### What you have to do
Among the entries below, only the lines starting at the one with "1.0.0 Initial release (39, 1963, 109, 1974)" and ending at the one with "In the following", both included, are to be printed exactly.

[Dataset records]

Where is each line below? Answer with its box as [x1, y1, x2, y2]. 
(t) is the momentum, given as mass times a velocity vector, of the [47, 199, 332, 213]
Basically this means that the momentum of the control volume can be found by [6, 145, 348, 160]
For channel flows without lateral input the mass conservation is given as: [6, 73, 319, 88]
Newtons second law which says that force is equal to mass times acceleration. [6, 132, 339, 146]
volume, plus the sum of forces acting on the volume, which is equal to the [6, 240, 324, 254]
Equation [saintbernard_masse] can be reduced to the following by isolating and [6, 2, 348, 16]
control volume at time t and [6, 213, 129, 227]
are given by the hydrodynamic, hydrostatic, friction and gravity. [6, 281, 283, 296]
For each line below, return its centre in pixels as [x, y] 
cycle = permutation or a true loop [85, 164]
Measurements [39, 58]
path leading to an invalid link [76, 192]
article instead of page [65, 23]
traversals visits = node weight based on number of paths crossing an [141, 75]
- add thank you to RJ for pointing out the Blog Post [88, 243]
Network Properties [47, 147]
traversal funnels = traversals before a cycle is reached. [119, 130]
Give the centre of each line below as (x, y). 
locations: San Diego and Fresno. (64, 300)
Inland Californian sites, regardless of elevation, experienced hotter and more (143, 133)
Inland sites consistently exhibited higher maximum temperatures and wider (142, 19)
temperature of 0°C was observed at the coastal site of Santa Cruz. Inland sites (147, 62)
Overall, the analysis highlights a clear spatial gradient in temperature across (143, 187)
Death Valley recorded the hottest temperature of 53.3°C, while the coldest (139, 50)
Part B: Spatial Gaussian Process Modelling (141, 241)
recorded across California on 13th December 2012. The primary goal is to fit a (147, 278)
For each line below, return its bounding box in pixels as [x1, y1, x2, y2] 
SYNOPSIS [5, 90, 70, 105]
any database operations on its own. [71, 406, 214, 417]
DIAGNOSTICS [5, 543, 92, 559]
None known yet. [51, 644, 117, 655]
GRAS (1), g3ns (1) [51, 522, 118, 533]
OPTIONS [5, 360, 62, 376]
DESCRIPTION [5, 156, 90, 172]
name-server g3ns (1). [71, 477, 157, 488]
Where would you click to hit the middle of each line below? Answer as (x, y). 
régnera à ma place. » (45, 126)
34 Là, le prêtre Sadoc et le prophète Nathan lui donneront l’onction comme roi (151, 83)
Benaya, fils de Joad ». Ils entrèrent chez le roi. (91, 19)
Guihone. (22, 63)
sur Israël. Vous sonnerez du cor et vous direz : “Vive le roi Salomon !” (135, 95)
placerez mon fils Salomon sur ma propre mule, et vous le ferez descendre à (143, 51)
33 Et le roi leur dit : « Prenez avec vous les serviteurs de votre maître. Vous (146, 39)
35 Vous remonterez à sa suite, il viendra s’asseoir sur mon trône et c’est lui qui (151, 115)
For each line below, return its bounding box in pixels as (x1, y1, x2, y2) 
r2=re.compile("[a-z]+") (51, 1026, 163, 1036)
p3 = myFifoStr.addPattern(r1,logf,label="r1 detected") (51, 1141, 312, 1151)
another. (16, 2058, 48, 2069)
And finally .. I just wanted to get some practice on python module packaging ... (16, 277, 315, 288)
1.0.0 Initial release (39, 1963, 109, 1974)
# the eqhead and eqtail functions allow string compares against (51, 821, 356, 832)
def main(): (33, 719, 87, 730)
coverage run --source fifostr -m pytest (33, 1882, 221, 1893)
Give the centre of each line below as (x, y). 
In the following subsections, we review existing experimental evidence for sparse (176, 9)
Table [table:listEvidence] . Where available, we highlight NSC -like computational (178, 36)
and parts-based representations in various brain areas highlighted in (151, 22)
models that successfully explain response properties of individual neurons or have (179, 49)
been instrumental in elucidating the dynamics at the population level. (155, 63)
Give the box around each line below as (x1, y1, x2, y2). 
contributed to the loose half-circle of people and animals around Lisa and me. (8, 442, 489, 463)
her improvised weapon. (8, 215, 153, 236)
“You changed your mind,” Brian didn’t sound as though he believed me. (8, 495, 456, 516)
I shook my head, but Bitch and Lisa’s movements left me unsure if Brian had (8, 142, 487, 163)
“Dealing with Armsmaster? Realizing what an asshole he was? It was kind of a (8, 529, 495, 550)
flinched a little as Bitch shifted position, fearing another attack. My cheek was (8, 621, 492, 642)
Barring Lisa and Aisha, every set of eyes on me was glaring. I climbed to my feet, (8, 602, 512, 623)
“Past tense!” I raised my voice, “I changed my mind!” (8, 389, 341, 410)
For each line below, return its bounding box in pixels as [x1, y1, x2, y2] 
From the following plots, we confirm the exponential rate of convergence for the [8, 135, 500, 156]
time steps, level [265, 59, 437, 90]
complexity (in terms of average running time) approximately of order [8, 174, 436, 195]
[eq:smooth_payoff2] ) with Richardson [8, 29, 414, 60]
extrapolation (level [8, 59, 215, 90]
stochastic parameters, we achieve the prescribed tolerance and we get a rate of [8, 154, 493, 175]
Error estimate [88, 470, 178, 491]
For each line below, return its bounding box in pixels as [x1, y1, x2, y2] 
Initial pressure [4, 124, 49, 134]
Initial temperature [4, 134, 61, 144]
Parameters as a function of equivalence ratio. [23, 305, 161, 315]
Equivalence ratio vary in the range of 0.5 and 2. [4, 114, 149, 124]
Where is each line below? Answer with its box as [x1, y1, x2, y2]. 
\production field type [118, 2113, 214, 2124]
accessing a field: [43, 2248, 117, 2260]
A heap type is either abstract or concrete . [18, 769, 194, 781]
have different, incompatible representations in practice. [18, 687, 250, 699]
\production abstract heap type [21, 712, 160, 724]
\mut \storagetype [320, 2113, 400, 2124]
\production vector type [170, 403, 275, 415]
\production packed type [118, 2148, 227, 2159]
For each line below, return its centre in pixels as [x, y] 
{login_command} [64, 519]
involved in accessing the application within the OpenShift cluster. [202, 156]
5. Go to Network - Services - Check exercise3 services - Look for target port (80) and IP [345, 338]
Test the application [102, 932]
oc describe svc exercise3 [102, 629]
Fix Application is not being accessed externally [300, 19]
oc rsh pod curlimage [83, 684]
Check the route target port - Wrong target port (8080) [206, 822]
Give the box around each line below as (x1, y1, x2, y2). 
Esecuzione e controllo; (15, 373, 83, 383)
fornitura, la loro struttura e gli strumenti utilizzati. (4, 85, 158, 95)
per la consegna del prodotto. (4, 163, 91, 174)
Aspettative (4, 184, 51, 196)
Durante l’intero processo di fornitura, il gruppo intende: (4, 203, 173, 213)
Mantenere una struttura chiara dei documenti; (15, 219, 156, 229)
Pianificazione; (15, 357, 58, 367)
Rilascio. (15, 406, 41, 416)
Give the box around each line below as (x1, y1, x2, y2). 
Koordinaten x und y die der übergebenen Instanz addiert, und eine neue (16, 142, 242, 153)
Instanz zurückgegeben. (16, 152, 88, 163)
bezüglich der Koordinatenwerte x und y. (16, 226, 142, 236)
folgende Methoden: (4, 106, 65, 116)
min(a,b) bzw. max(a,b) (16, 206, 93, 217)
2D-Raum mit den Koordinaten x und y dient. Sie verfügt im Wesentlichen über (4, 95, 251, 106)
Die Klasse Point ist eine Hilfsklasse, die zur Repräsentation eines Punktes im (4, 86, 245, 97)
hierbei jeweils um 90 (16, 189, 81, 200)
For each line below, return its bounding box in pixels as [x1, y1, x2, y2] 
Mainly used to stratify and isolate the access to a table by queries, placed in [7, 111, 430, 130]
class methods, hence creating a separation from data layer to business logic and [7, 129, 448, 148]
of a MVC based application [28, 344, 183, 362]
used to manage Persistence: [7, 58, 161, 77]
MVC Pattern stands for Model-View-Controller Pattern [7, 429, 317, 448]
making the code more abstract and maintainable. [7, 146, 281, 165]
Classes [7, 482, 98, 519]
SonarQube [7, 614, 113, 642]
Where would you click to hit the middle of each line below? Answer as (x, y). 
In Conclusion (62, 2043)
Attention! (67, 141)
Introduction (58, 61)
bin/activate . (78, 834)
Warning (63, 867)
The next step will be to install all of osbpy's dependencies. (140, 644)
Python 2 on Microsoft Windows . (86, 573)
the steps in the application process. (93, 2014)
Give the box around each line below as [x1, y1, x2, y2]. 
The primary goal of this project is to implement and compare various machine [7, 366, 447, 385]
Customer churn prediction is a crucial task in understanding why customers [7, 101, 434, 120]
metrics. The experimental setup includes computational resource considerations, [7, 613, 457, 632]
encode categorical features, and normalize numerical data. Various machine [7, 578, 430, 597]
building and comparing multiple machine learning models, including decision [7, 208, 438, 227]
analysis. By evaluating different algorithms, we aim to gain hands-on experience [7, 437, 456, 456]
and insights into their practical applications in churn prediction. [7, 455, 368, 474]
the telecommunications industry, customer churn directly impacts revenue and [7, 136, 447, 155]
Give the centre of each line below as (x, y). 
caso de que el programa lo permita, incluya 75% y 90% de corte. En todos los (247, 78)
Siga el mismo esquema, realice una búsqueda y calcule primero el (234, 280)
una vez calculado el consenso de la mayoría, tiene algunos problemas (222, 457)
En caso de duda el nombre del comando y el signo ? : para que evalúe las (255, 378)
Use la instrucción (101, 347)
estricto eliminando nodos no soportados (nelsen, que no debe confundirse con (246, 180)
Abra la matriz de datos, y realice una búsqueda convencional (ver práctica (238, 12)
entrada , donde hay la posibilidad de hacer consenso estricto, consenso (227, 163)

### Result
1.0.0 Initial release (39, 1963, 109, 1974)
# the eqhead and eqtail functions allow string compares against (51, 821, 356, 832)
def main(): (33, 719, 87, 730)
coverage run --source fifostr -m pytest (33, 1882, 221, 1893)
Give the centre of each line below as (x, y). 
In the following subsections, we review existing experimental evidence for sparse (176, 9)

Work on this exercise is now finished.